Simple algorithm for a simple balancing problem

Question

I have three buckets. They do not contain the same amount of water and they can contain up to 50 liters each.

Now I want to add more water to the buckets. This amount may vary from time to time, and might also be more than 50 x 3 liters. My goal is to fill the buckets with the new water so they have about an equal amount in each of the buckets - as close to equal as possible, but it's not a criterion. And also without exceeding the upper limit of 50.

Is there a simple and easy-to-read algorithm that would balance (as much as possible) the amount of water in the buckets?

• I always know how much water there already is in each bucket.
• I always know how much new water I get.
• Water already in buckets cannot be touched
• Equal water level is not a criterion, but further from the limits is desirable

Answer 1

Yes, there is a simple algorithm as follows:

1. Sort the buckets by the amount of water. Let's call them a, b, c sorted none-decreasing.
2. The total amount of water that you need to balance them is (c - b) + (c - a) = 2*c - b - a. Let's call the needed amount t.
3. If the available water is less than t, it is not possible to balance the buckets.
4. Otherwise, add c - b to b and c - a to a.

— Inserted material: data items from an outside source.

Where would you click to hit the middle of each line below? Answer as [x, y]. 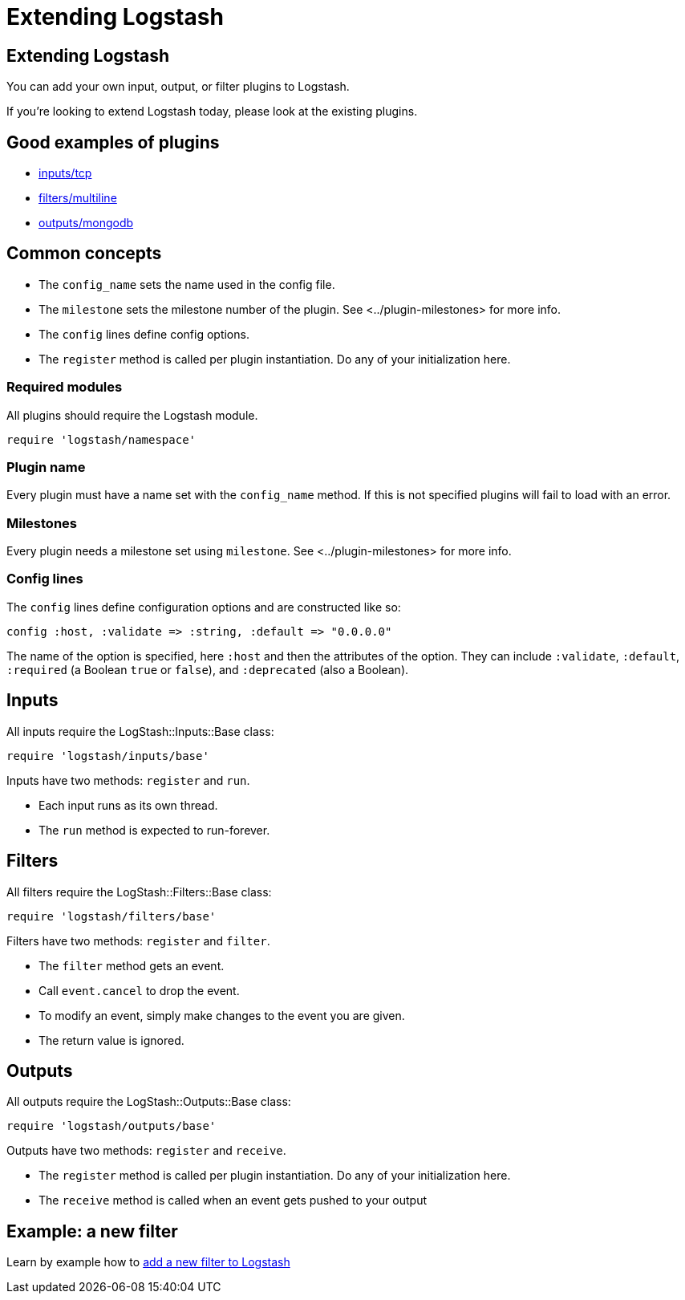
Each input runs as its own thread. [128, 805]
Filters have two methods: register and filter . [138, 940]
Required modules [65, 387]
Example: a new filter [92, 1231]
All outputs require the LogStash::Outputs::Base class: [149, 1102]
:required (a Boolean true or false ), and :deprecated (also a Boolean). [208, 669]
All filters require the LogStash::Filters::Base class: [139, 892]
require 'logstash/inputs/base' [108, 756]
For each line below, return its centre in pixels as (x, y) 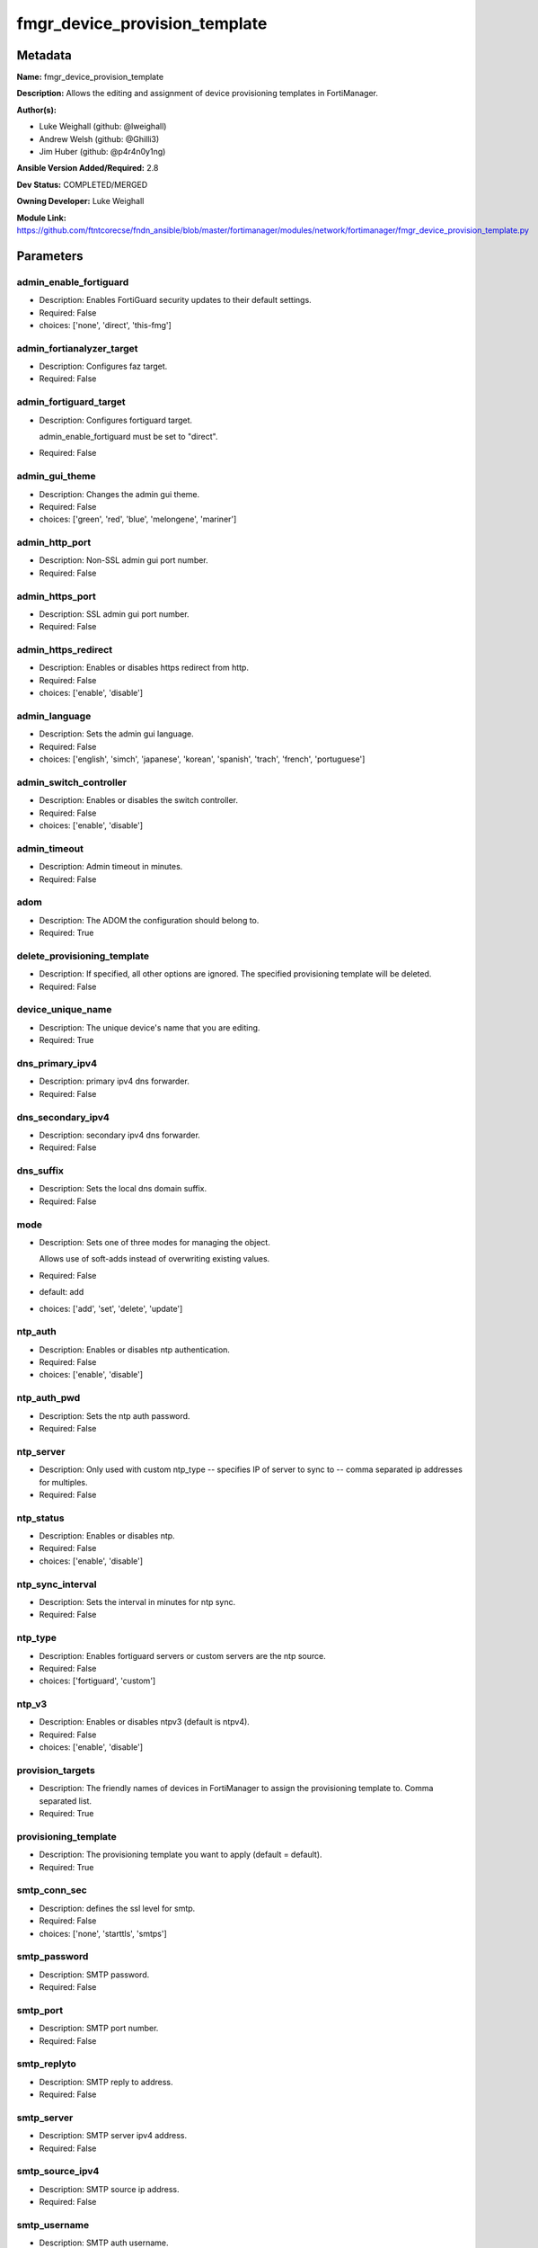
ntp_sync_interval (57, 1584)
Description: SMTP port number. (99, 2029)
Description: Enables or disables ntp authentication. (135, 1350)
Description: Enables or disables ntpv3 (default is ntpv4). (145, 1722)
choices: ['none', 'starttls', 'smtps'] (103, 1933)
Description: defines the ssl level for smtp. (117, 1908)
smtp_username (53, 2225)
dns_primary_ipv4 (57, 1063)
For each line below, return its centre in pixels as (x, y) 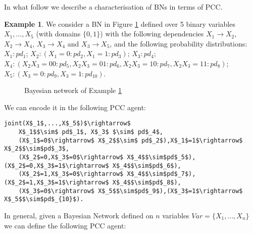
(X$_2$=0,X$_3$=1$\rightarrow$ (57, 166)
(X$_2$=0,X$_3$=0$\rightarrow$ (71, 157)
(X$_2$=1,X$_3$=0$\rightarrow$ (71, 174)
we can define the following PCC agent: (65, 225)
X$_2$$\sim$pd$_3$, (37, 149)
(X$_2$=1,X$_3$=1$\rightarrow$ (57, 182)
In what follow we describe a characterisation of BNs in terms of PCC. (113, 7)
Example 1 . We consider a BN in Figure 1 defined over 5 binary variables (120, 24)
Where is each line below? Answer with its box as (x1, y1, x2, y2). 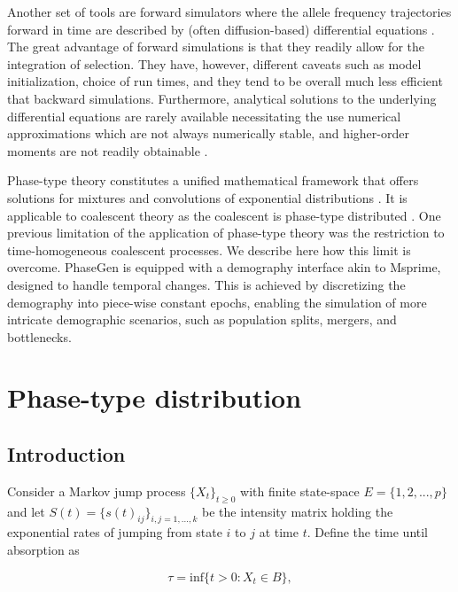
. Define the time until (307, 523, 429, 541)
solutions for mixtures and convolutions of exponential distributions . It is (7, 188, 408, 206)
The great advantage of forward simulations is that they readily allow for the (7, 37, 424, 56)
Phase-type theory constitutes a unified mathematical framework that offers (7, 171, 419, 190)
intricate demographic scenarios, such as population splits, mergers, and (7, 310, 397, 329)
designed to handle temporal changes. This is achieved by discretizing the (7, 275, 406, 293)
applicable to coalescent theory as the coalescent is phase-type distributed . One (7, 206, 441, 224)
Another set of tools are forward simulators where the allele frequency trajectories (7, 3, 452, 20)

Update based on the new contraints in the edit:

If you have enough water to bring the amount of water in the lesser filled buckets to the level of the more full bucket, the previous algorithm works just fine.

But in case there isn't enough water available to make all three equal (note that this can be calculated up front as described above), first fill the bucket with the smallest amount of water up until it is equal to the middle one. Then divide the remaining amount of available water and distribute it equally between the two buckets that are equal but have less water than the other.

The intuition is this: When you add to the smallest bucket up until you reach the middle one, you are decreasing the absolute difference between the three by 2 for each added liter. That's because the smallest is approaching the middle and the largest one.

Example:

a, b, c = 5, 3, 1
available_water = 4
difference = (5 - 3) + (5 - 1) + (3 - 1) = 8

add 2 to the smallest:
a, b, c = 5, 3, 3
available_water = 2
difference = (5 - 3) + (5 - 3) + (3 - 3) = 4
Note that we reduced the difference by 2 times the amount of used water

add 1 to each of the smaller buckets:
a, b, c = 5, 4, 4
available_water = 0
difference = (5 - 4) + (5 - 4) = 2

Now if we didn't follow this algorithm and just arbitrary used the water:

add 2 to the middle bucket:
a, b, c = 5, 5, 1
available_water = 2
difference = (5 - 5) + (5 - 1) + (5 - 1) = 8

add 2 to the smallest one:
a, b, c = 5, 5, 3
available_water = 0
difference = (5 - 5) + (5 - 3) + (5 - 3) = 4